От Гоголя Корнетов перешел к хирономии – началу евретмии и о двух направлениях агиографии половины IX века: о дьяконе Стефане – историке, для которого в основе жития должны быть исторические и биографические данные, и о дьяконе Игнатии, ученике Тарасия, вся повесть которого строится на украшении главных моментов биографии – Тарасиевская школа; и как это Тарасиевское направление привилось в России, завезенное в конце XV века сербом Пахомием Логофетом.
Но уж мое терпение истощилось и я решился подать голос.
– Что выше всего? – спросил я вопрошанием демона.
– Желаемое, – ответил Корнетов.
И тогда я сообщил ему мое решение: завтра же ехать.

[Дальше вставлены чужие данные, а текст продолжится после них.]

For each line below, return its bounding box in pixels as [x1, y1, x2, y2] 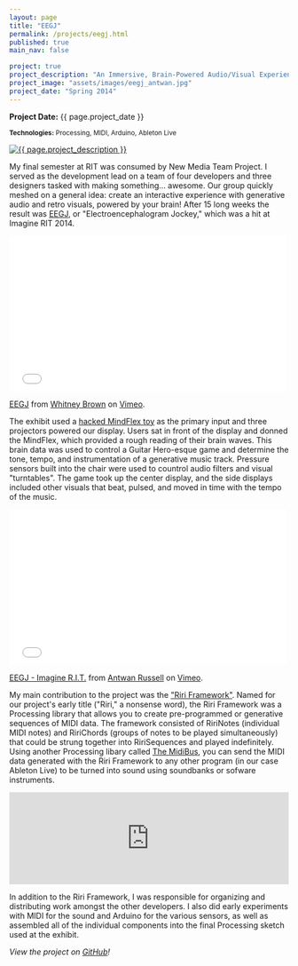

– Но мы только что вернулись.
– «Шато» не считается.
И Корнетов, улыбнувшийся было на мое лукавое вопрошание, вдруг пришел в такое уныние и посмотрел на меня, как хозяйка Шато, когда я решительно сказал, что мы больше не можем оставаться в пустыне, и что Балдахал напутал. Но когда я назвал Куси, он оживился, как при имени «доместик».
– Куси, – сказал Корнетов, – а вы знаете роман XIII века о «съеденном сердце»: Le roman du chatelain de Coucy et de la dame de Fayel.
Amours que d’un poin n’I failli:Ce fut qu’elle ot fait mari,Et estoi dame de chastelQu’on apelait de Fayel.
(«Любовь ошиблась лишь в одном: – в том, что имела она мужа; – и была госпожой замка, – который назывался Файэль»).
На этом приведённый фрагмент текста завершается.